> _TASK OBJECTIVE_:
Scan the material below for "difference", then return each line that contains it.

> _RECORDS TO PROCESS_:
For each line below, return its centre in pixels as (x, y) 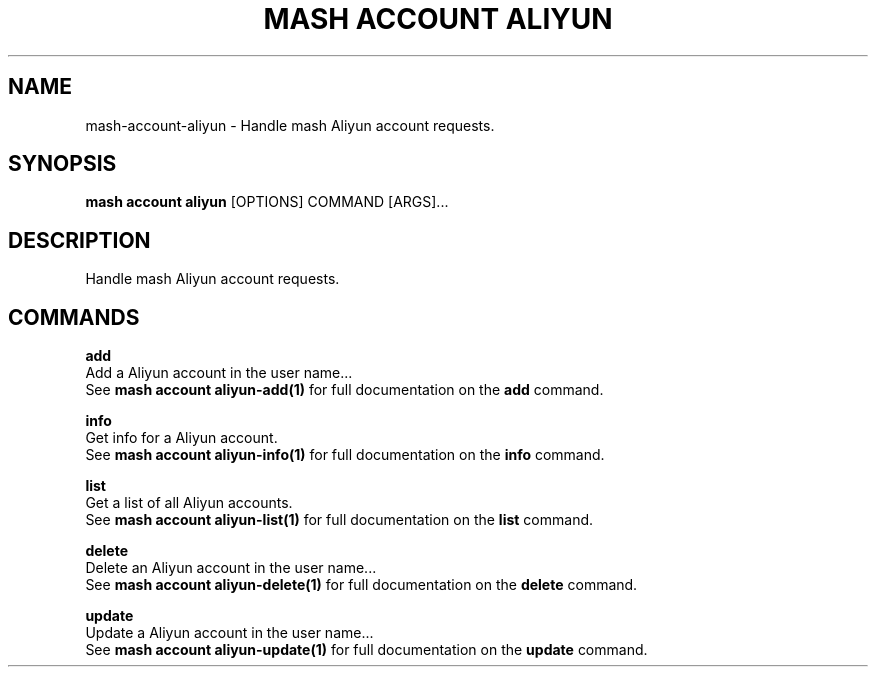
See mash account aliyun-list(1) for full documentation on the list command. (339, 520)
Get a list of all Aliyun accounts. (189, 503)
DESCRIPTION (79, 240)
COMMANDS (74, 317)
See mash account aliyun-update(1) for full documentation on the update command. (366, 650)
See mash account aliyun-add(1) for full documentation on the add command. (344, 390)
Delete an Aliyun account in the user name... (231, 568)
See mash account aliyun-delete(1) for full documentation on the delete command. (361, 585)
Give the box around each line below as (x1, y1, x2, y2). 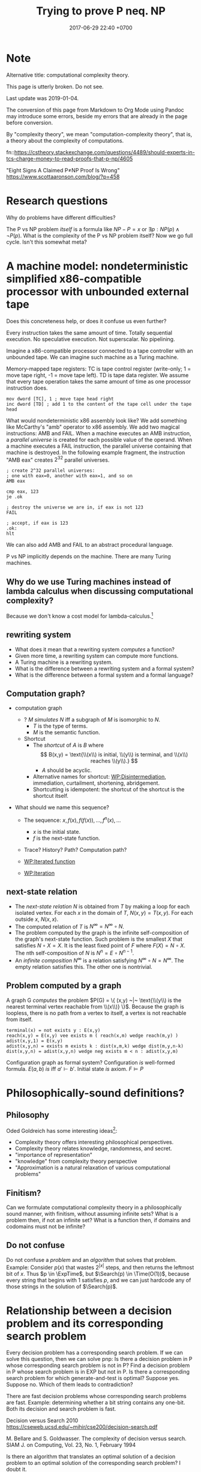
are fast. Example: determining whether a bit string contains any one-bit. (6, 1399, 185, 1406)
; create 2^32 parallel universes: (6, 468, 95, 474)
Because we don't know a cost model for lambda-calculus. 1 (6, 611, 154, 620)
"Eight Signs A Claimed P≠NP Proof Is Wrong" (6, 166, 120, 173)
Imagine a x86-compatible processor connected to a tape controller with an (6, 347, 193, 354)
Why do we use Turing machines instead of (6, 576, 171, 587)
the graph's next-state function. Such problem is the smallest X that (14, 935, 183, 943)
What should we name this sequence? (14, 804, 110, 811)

* * *

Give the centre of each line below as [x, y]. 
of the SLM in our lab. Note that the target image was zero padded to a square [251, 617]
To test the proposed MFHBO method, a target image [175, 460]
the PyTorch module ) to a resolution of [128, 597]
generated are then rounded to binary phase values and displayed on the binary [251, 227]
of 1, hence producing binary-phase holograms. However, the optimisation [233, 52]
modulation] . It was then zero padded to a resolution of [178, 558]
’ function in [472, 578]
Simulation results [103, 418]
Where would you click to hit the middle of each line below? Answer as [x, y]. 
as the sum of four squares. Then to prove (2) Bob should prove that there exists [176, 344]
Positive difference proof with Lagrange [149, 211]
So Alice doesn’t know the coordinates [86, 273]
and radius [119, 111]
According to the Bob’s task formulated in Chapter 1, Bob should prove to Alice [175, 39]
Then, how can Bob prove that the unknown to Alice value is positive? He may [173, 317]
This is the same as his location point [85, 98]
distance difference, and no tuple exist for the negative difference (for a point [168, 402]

> _THE ANSWER_:
Positive difference proof with Lagrange [149, 211]
distance difference, and no tuple exist for the negative difference (for a point [168, 402]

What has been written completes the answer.